◆ Task to carry out ◆
All lines from the one with "What takes the" through the final line below are to be reproduced exactly; omit the others.
_ _ _
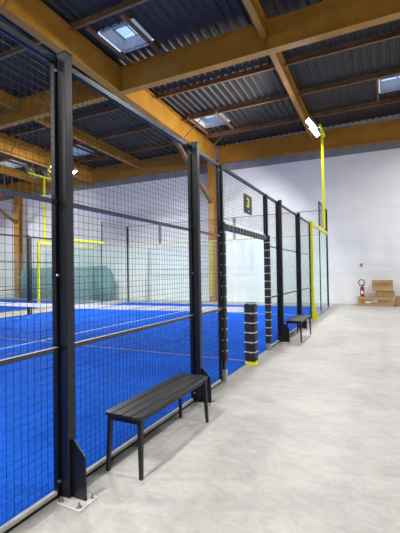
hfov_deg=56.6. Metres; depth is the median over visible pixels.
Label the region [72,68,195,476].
fence section
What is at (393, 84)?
window
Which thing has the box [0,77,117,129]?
cross beam
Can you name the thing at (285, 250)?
fence section
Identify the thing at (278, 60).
beam
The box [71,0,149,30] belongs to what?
purlin
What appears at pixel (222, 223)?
upright
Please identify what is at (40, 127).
purlin
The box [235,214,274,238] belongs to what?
fence
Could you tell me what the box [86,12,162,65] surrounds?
window
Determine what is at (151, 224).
fence
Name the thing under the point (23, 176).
beam
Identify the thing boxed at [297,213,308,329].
fence post
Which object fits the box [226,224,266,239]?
lintel
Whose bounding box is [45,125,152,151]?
purlin
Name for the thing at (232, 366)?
turf
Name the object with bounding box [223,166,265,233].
fence section
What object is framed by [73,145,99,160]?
window
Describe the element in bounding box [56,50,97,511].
fence post
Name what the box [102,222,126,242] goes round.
fence
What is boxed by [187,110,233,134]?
window
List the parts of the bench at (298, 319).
leg
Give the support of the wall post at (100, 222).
on the floor
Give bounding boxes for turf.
[0,299,87,311]
[0,302,325,526]
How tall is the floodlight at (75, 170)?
6.097 m
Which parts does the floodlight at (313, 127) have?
led panel, led panel
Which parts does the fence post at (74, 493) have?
plate
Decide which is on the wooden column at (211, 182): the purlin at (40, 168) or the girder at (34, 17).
the girder at (34, 17)
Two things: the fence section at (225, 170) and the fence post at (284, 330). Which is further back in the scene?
the fence post at (284, 330)
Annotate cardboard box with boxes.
[358,296,393,305]
[372,280,392,290]
[375,291,394,296]
[396,296,399,305]
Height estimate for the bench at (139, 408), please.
0.456 m
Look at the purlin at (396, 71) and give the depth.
13.85 m
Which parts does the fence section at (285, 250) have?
frame
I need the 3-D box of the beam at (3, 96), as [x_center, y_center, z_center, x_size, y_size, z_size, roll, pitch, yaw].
[-8.809,-6.362,10.642,0.170,0.741,8.170,-1,-1,26]
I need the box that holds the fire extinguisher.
[358,279,364,296]
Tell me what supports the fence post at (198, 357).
on the floor
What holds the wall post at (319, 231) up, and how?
on the floor
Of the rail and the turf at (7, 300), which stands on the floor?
the turf at (7, 300)
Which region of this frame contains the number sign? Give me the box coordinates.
[243,193,251,215]
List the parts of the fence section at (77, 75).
rail, rail, rail
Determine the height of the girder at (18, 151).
1.821 m
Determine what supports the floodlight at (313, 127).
on the beam at (315, 225)
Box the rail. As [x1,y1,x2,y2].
[128,234,324,245]
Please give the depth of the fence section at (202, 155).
5.00 m
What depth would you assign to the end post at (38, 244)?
17.16 m
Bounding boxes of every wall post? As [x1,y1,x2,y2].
[100,222,101,304]
[127,227,128,301]
[319,231,321,310]
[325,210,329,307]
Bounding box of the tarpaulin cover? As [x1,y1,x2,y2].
[21,266,113,300]
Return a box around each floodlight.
[24,165,50,241]
[47,164,77,173]
[305,116,325,228]
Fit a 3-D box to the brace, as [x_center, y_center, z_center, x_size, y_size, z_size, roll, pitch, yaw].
[-0.282,-5.942,15.897,0.948,0.734,0.030,-1,-1,26]
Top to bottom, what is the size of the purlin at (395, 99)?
0.170 m
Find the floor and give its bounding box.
[0,297,399,532]
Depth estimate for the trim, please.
18.47 m
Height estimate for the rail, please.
0.045 m
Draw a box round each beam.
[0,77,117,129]
[0,89,17,111]
[0,152,207,197]
[0,164,42,184]
[34,116,140,168]
[40,242,93,247]
[74,239,103,243]
[117,0,399,94]
[218,119,399,163]
[242,0,266,37]
[270,52,314,139]
[313,222,328,234]
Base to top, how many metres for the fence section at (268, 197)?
3.000 m
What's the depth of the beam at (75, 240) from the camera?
16.84 m
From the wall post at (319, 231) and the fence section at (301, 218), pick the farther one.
the wall post at (319, 231)
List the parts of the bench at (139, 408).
leg, leg, leg, leg
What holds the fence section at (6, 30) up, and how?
on the floor
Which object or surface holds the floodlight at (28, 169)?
on the beam at (44, 243)
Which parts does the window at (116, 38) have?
pane
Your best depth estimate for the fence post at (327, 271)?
15.10 m
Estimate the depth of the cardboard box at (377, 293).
15.49 m
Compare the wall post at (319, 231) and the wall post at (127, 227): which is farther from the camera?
the wall post at (127, 227)
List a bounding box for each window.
[0,159,33,167]
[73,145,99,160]
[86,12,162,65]
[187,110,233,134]
[376,74,399,102]
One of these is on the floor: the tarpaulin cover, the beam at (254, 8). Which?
the tarpaulin cover
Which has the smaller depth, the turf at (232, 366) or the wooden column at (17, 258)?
the turf at (232, 366)
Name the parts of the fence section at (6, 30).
rail, rail, rail
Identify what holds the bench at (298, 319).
on the floor
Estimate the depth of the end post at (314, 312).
11.49 m
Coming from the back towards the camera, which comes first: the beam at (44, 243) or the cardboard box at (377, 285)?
the beam at (44, 243)
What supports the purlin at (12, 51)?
attached to the girder at (34, 17)
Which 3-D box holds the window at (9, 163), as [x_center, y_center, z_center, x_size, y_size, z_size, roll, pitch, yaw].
[-11.309,-6.371,22.363,1.410,0.750,2.040,-1,-1,26]
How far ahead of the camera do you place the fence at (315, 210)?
15.53 m
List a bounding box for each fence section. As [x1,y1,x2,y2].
[0,20,61,532]
[0,233,28,318]
[30,236,51,314]
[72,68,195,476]
[194,151,222,401]
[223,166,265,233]
[267,195,280,347]
[279,205,298,341]
[300,217,311,322]
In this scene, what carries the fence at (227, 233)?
on the rail
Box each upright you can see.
[219,164,227,382]
[264,194,271,350]
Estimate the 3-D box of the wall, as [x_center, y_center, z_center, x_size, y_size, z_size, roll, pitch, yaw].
[-3.294,-2.521,21.823,43.400,8.900,0.250,-1,-1,26]
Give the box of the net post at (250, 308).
[243,302,257,364]
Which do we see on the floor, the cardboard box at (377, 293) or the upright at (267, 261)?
the upright at (267, 261)
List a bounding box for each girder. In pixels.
[0,0,216,160]
[0,132,91,182]
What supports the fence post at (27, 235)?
on the floor
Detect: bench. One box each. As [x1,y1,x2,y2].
[106,373,208,480]
[286,314,310,342]
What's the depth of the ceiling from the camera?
12.99 m
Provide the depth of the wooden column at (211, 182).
19.14 m
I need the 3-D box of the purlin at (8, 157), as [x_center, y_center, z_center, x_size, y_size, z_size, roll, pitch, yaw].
[-12.024,-6.106,21.631,8.050,0.170,0.085,-1,-1,26]
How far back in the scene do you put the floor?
3.09 m
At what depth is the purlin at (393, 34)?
11.91 m
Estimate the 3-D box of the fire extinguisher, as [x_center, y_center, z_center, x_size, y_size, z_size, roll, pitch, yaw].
[6.950,0.920,15.990,0.236,0.750,0.186,-1,-1,-8]
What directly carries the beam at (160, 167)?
attached to the wooden column at (17, 258)
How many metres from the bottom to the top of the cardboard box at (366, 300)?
0.372 m
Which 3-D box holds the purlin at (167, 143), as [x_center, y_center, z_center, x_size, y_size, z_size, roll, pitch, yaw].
[-3.616,-6.199,19.928,8.150,0.170,0.085,-1,-1,26]
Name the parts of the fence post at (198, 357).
plate
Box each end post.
[37,242,41,307]
[308,221,319,319]
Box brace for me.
[184,117,202,137]
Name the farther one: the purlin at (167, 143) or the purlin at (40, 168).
the purlin at (40, 168)
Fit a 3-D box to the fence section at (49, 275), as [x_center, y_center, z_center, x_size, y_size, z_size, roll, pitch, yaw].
[-6.036,0.356,15.027,0.060,3.000,1.896,-1,-1,26]
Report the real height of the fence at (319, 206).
0.950 m
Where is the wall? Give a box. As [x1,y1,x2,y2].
[0,114,399,304]
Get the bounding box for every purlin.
[0,38,42,59]
[0,156,16,161]
[0,167,47,177]
[9,102,129,137]
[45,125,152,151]
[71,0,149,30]
[75,141,174,162]
[156,29,399,99]
[183,68,399,120]
[204,96,399,138]
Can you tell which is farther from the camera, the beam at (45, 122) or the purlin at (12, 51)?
the beam at (45, 122)
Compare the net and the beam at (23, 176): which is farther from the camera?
the beam at (23, 176)
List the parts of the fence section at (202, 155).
rail, rail, rail
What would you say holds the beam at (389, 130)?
attached to the wall
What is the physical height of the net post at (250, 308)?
1.000 m
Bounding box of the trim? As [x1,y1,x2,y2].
[0,141,399,200]
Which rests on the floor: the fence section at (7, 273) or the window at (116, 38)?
the fence section at (7, 273)
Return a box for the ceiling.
[0,0,399,183]
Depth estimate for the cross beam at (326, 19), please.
10.20 m
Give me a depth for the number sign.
6.11 m
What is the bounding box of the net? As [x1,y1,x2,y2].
[0,302,244,360]
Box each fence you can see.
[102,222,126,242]
[128,224,158,244]
[160,221,187,242]
[200,218,233,239]
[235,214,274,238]
[282,210,322,234]
[318,201,326,230]
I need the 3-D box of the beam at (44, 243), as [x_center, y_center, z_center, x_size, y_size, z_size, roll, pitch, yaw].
[-6.681,-1.077,18.859,0.102,0.100,3.600,-1,-1,26]
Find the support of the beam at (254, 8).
attached to the cross beam
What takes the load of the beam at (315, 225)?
attached to the fence post at (327, 271)
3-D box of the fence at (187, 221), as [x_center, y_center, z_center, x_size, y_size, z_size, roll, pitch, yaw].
[-1.129,-1.677,18.243,1.916,0.980,0.044,-1,-1,26]
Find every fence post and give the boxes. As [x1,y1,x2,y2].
[27,235,29,314]
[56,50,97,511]
[191,141,216,406]
[277,200,291,343]
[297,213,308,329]
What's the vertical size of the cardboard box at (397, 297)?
0.402 m
_ _ _
◆ Answer to this exercise ◆
What takes the load of the beam at (315, 225)?
attached to the fence post at (327, 271)
3-D box of the fence at (187, 221), as [x_center, y_center, z_center, x_size, y_size, z_size, roll, pitch, yaw].
[-1.129,-1.677,18.243,1.916,0.980,0.044,-1,-1,26]
Find every fence post and give the boxes. As [x1,y1,x2,y2].
[27,235,29,314]
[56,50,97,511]
[191,141,216,406]
[277,200,291,343]
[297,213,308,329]
What's the vertical size of the cardboard box at (397, 297)?
0.402 m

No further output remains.